棋盘上黑子与白子纠缠厮杀,黑子正逐渐占据着上风,白子一条大龙四面楚歌,难逃升天。
李靖沉静如水,仿佛稳抄胜券,而薛万彻的额头则挤满了皱纹,一脸的苦想。
苦思半晌,薛万彻叹了一声,将手中的棋子往棋盘上一放,他这当是弃子认输。
李靖淡淡一笑,边收拾棋子,边道:“万彻,你的棋艺比以往精进了许多呀,来,咱们再斗上一盘。”
薛万彻赶紧摇手:“大总管,您就饶了我吧!连战连败,实在是不想再斗下去了。。”
“屡战屡败,屡败屡战,方显英雄百折不挠嘛。”李靖说教起了大道理。
薛万彻咧着嘴道:“这下棋又费神又费时,当真是没意思,还不如耍一路枪法,活动一下筋骨呢。”两人共事多时,私下里也比较随意。
“将军武艺超群,活动活动筋骨也是无妨。”李靖笑着说着。
薛万彻本以为李靖会跟他说怎么破城,可李靖就是不上当,无奈,只好自入空地,抄起一杆长枪耍了一回。
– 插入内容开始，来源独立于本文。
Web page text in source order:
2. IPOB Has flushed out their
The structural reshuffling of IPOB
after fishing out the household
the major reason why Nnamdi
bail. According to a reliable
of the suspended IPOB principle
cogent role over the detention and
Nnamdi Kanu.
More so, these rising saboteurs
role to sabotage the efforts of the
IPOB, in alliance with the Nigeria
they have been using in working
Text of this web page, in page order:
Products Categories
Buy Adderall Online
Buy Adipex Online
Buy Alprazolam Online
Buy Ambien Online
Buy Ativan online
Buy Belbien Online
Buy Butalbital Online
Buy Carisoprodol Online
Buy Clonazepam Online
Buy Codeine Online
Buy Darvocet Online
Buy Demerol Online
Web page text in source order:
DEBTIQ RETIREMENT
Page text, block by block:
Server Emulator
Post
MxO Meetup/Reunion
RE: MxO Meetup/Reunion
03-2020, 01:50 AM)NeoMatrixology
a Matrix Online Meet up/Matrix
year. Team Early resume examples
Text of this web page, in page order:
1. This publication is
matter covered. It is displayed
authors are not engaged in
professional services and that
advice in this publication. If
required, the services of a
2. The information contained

李靖则从旁饶有兴致的观看,待得薛万彻舞罢枪法,李靖连声喝彩,大赞薛万彻武艺不凡。
薛万彻把那长枪往地上一戳,恨恨道:“颉利以往一直讽刺咱们是缩头乌龟,我看他比起我们是有过之而无不及。他躲在城里是逼着咱们去攻城呢!”发了一通脾气,薛万彻对李靖道:“大总管,您倒是拿拿主意啊?咱们总不能这么干耗着吧?这天寒地冻的,后勤压力本来就大,待到大雪封路,后勤一旦跟不上,亦或让颉利断了粮道,咱们将不战而溃啊!”
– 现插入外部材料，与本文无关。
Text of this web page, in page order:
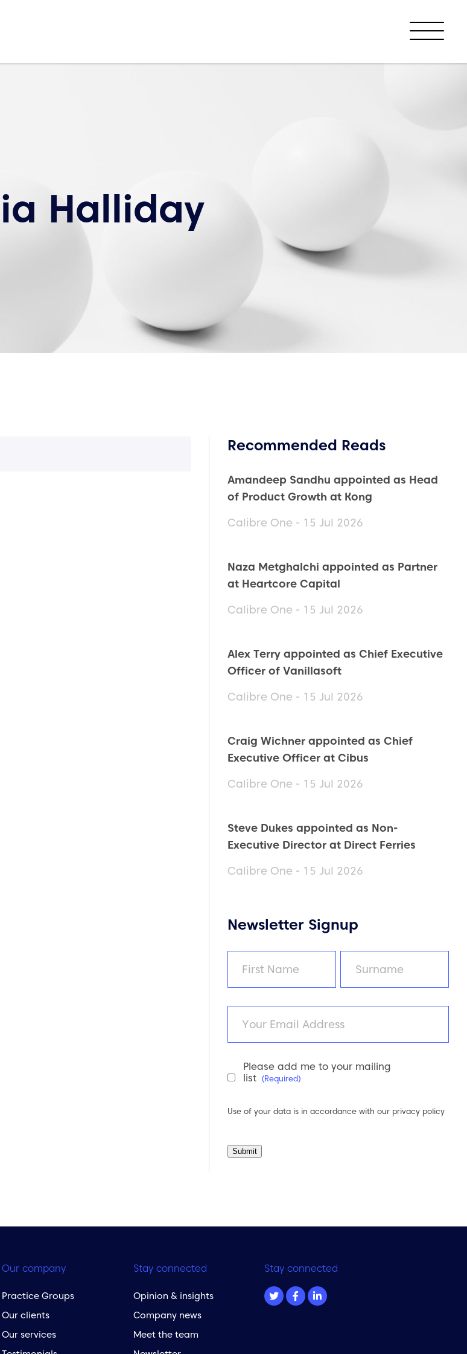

原来颉利打着固守待援的主意,带着他的军队缩在了定襄城不出来与大唐打野战了,他在等另外两路大军的消息,等另外两路寄与厚望的军队打败了唐军后,共同对付李靖这一路军,定襄是他吸引火力的地方,与此同时,他也是本着让唐军不战而溃的主意。
薛万彻也堪称智勇兼备,他又如何不知颉利的用心,天气现在是一天比一天寒冷,一旦城墙高头的定襄城凝结成冰,到时候,破城的可能性等同于零。他薛万彻看得出来,李靖自然不会不知道,可李靖就是没有说应对之策,薛万彻又如何不心急?他无时不刻不想着破城。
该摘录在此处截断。